Some royalties based on Metacritic scores, say developers
When games are released, developers usually see a portion of the revenue based on the amount of sales. In this way, their performance is tied to their income. MTV's Stephen Totilo recently found out that sometimes developers see their income tied to the review score that their game receives, regardless of how many copies are sold.
Here’s the way it works: a game publisher agrees to finance the work of a development studio and includes a stipulation that certain bonuses or royalties won’t be delivered unless the game achieves a certain Metacritic score. If you’re that developer and you agree to that deal, you better hope reviewers give you a fair shake, no?

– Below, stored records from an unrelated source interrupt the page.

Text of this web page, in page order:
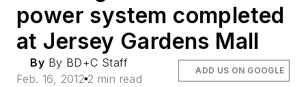
power system completed
at Jersey Gardens Mall
By By BD+C Staff
Feb. 16, 2012 2 min read
ADD US ON GOOGLE
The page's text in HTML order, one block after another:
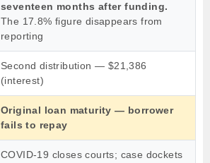
seventeen months after funding.
The 17.8% figure disappears from
reporting
Second distribution — $21,386
(interest)
Original loan maturity — borrower
fails to repay
COVID-19 closes courts; case dockets
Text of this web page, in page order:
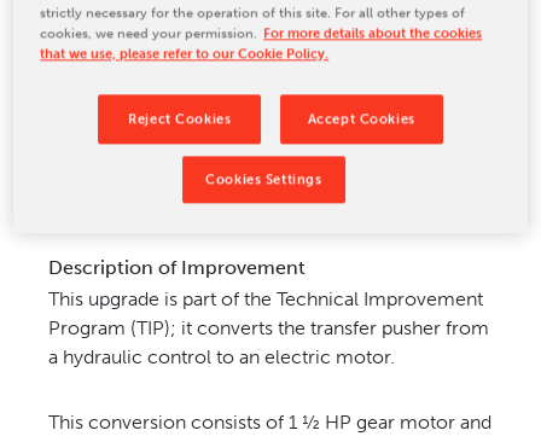
CONTACT US
Machine Model for Improvement
Pemco packaging machine Model 135, 135HS
Description of Improvement
This upgrade is part of the Technical Improvement
Program (TIP); it converts the transfer pusher from
a hydraulic control to an electric motor.
This conversion consists of 1 ½ HP gear motor and
strictly necessary for the operation of this site. For all other types of
cookies, we need your permission. For more details about the cookies
that we use, please refer to our Cookie Policy.
Reject Cookies Accept Cookies
Cookies Settings
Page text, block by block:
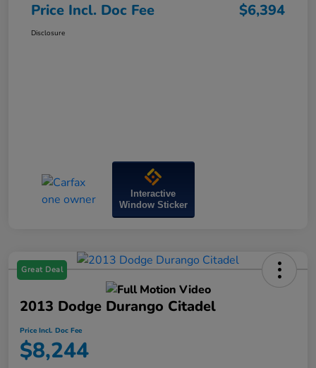
Price Incl. Doc Fee $6,394
Disclosure
Interactive
Window Sticker
Great Deal
2013 Dodge Durango Citadel
Price Incl. Doc Fee
$8,244
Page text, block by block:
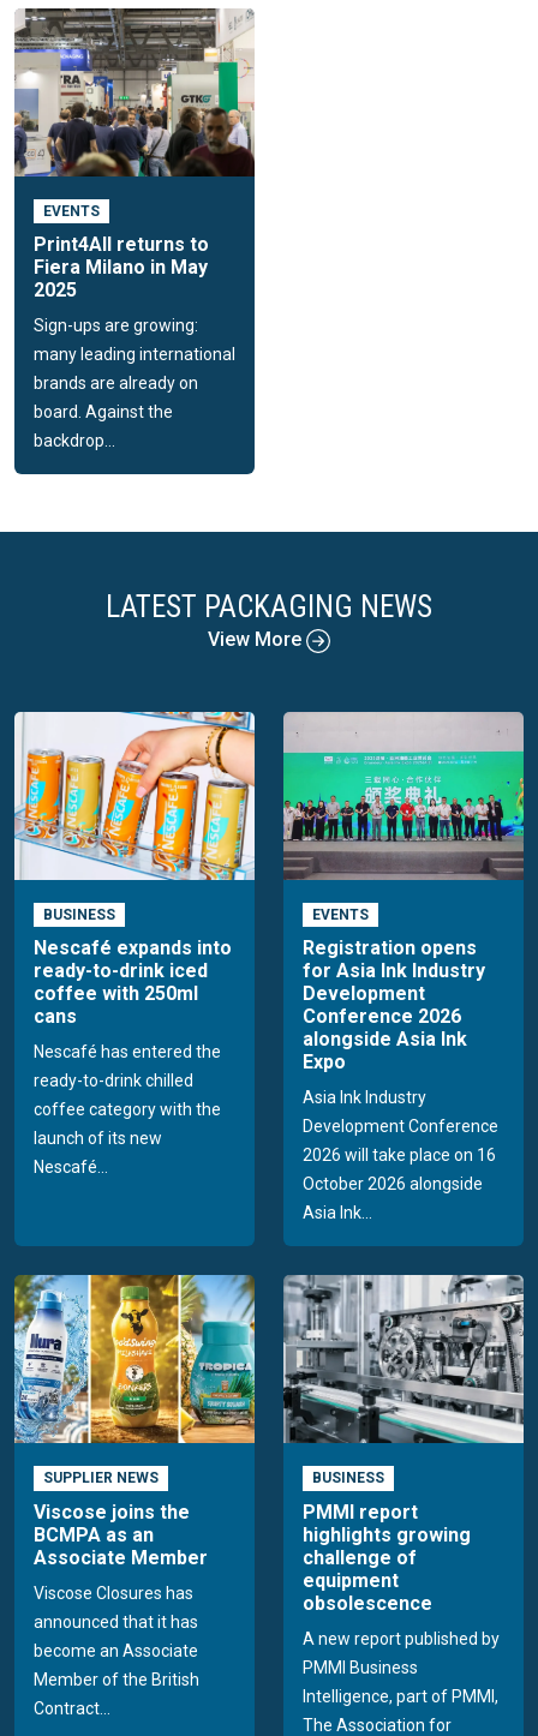
EVENTS
Print4All returns to
Fiera Milano in May
2025
Sign-ups are growing:
many leading international
brands are already on
board. Against the
backdrop...
LATEST PACKAGING NEWS
View More
BUSINESS
Nescafé expands into
ready-to-drink iced
coffee with 250ml
cans
Nescafé has entered the
ready-to-drink chilled
coffee category with the
launch of its new
Nescafé...
EVENTS
Registration opens
for Asia Ink Industry
Development
Conference 2026
alongside Asia Ink
Expo
Asia Ink Industry
Development Conference
2026 will take place on 16
October 2026 alongside
Asia Ink...
SUPPLIER NEWS
Viscose joins the
BCMPA as an
Associate Member
Viscose Closures has
announced that it has
become an Associate
Member of the British
Contract...
BUSINESS
PMMI report
highlights growing
challenge of
equipment
obsolescence
A new report published by
PMMI Business
Intelligence, part of PMMI,
The Association for
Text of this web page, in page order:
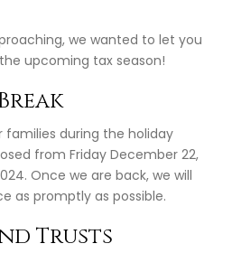
we wanted to let you
upcoming tax season!
families during the holiday
from Friday December 22,
Once we are back, we will
as promptly as possible.
Trusts
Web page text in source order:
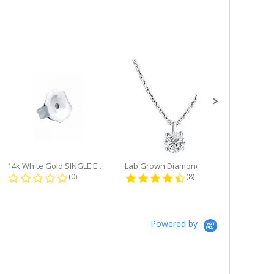
14k White Gold SINGLE Earring...
0.0 star rating
(0) 4.6 star rating
(8)
Powered by
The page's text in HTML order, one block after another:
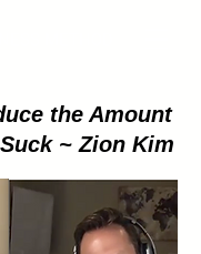
the Amount
~ Zion Kim
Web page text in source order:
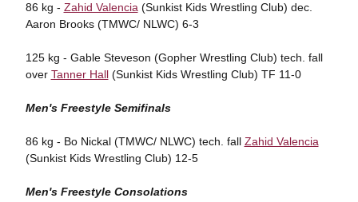
86 kg - Zahid Valencia(Sunkist Kids Wrestling Club) dec.
Aaron Brooks (TMWC/ NLWC) 6-3
125 kg - Gable Steveson (Gopher Wrestling Club) tech. fall
over Tanner Hall(Sunkist Kids Wrestling Club) TF 11-0
Men's Freestyle Semifinals
86 kg - Bo Nickal (TMWC/ NLWC) tech. fall Zahid Valencia
(Sunkist Kids Wrestling Club) 12-5
Men's Freestyle Consolations
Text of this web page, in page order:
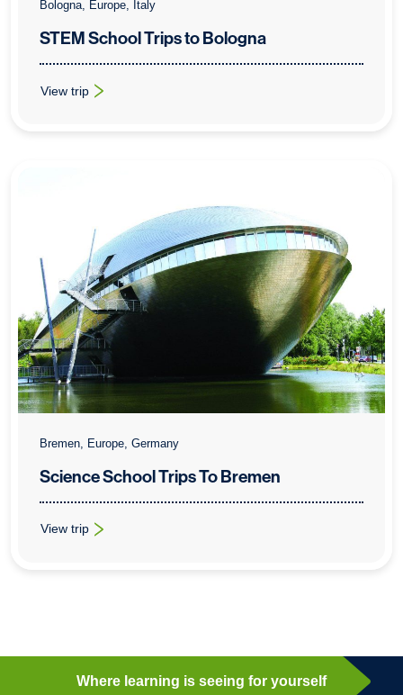
Bologna, Europe, Italy
STEM School Trips to Bologna
View trip
: STEM School Trips to Bologna
Bremen, Europe, Germany
Science School Trips To Bremen
View trip
: Science School Trips To Bremen
Where learning is seeing for yourself
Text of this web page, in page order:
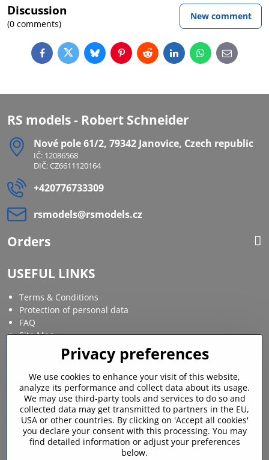
Discussion
(0 comments)
New comment
FacebookTwitterBlueskyPinterestRedditLinkedInWhatsApp
E-
mail
RS models - Robert Schneider
Nové pole 61/2, 79342 Janovice, Czech republic
IČ: 12086568
DIČ: CZ6611120164
+420776733309
rsmodels​@rsmodels​.cz
Orders
USEFUL LINKS
Terms & Conditions
Protection of personal data
FAQ
Site Map
Social media
Facebook Instagram
MY ACCOUNT
Login / My account
Privacy preferences
We use cookies to enhance your visit of this website,
analyze its performance and collect data about its usage.
We may use third-party tools and services to do so and
collected data may get transmitted to partners in the EU,
USA or other countries. By clicking on 'Accept all cookies'
you declare your consent with this processing. You may
find detailed information or adjust your preferences
below.
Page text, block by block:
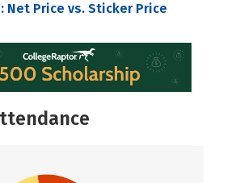
Net Price vs. Sticker Price
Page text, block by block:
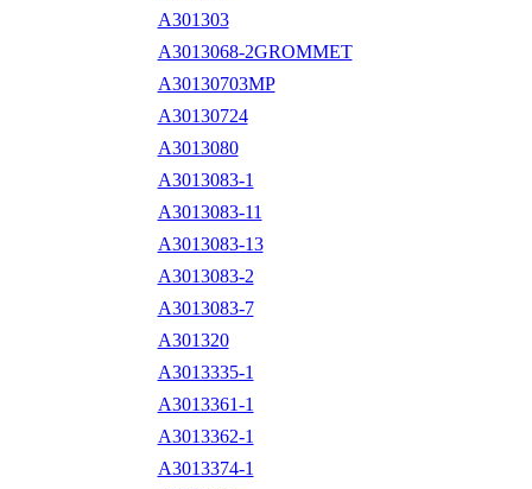
A301303
A3013068-2GROMMET
A30130703MP
A30130724
A3013080
A3013083-1
A3013083-11
A3013083-13
A3013083-2
A3013083-7
A301320
A3013335-1
A3013361-1
A3013362-1
A3013374-1
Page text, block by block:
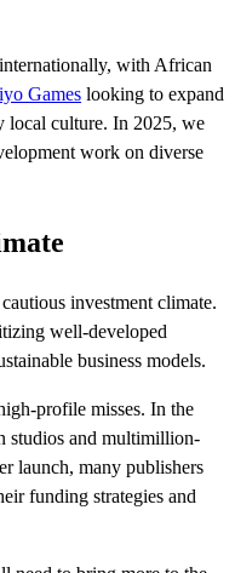
with African
Games looking to expand
local culture. In 2025, we
work on diverse
investment climate.
well-developed
business models.
profile misses. In the
studios and multimillion-
launch, many publishers
funding strategies and
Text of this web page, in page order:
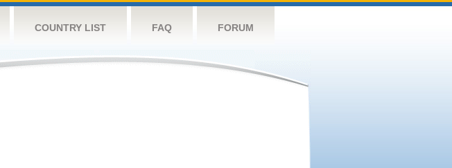
COUNTRY LIST FAQ FORUM
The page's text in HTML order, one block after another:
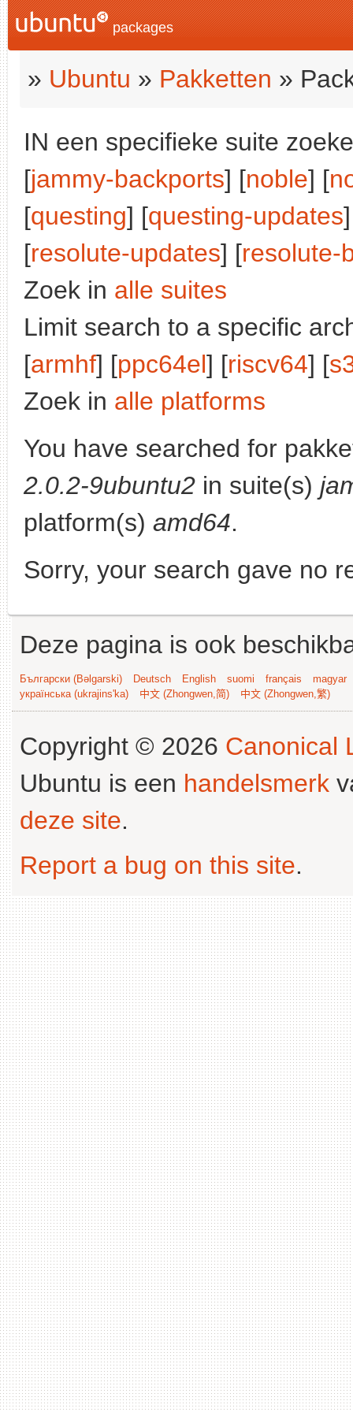
packages
» Ubuntu » Pakketten »
IN een specifieke suite
[jammy-backports] [noble] [
[questing] [questing-updates
[resolute-updates] [resolute-
Zoek in alle suites
Limit search to a specific
[armhf] [ppc64el] [riscv64] [
Zoek in alle platforms
You have searched for
2.0.2-9ubuntu2 in suite(s)
platform(s) amd64.
Sorry, your search gave no
Deze pagina is ook
Български (Bəlgarski) Deutsch English suomi français
magyar
українська (ukrajins'ka)
中文 (Zhongwen,简) 中文 (Zhongwen,繁)
Copyright © 2026 Canonical
Ubuntu is een handelsmerk
deze site.
Report a bug on this site.
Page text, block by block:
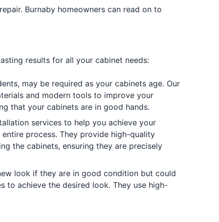
Burnaby homeowners can read on to
results for all your cabinet needs:
may be required as your cabinets age. Our
and modern tools to improve your
that your cabinets are in good hands.
services to help you achieve your
process. They provide high-quality
the cabinets, ensuring they are precisely
look if they are in good condition but could
to achieve the desired look. They use high-
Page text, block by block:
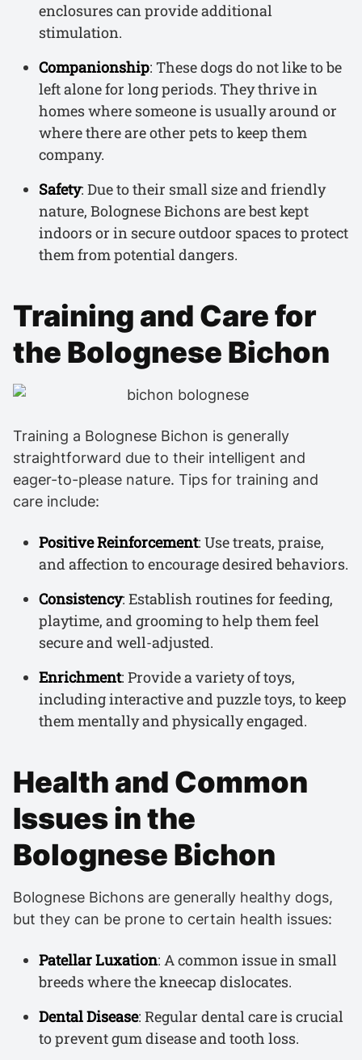
enclosures can provide additional
stimulation.
Companionship: These dogs do not like to be
left alone for long periods. They thrive in
homes where someone is usually around or
where there are other pets to keep them
company.
Safety: Due to their small size and friendly
nature, Bolognese Bichons are best kept
indoors or in secure outdoor spaces to protect
them from potential dangers.
Training and Care for
the Bolognese Bichon
Training a Bolognese Bichon is generally
straightforward due to their intelligent and
eager-to-please nature. Tips for training and
care include:
Positive Reinforcement: Use treats, praise,
and affection to encourage desired behaviors.
Consistency: Establish routines for feeding,
playtime, and grooming to help them feel
secure and well-adjusted.
Enrichment: Provide a variety of toys,
including interactive and puzzle toys, to keep
them mentally and physically engaged.
Health and Common
Issues in the
Bolognese Bichon
Bolognese Bichons are generally healthy dogs,
but they can be prone to certain health issues:
Patellar Luxation: A common issue in small
breeds where the kneecap dislocates.
Dental Disease: Regular dental care is crucial
to prevent gum disease and tooth loss.

The unfortunate part of the formula appears when the publisher has influenced the development of the title after this agreement is made, which may cause a lower review score. If the developers are not in control of their own product, then the tie between effort and reward is lost, and the motivation to create a quality game disappears. Another problem is that new genres may receive only low-to-average scores since many reviewers will not like the genre, and there is nothing else to compare the quality to.
Perhaps publishers will not be able to force developers into these types of agreements now that they are more publicly known, or maybe developers will simply request that their royalties be based on the vote of the consumer with their wallet.
Low Metacritic Scores Cause Game Publishers To Withhold Developer Royalties [MTV]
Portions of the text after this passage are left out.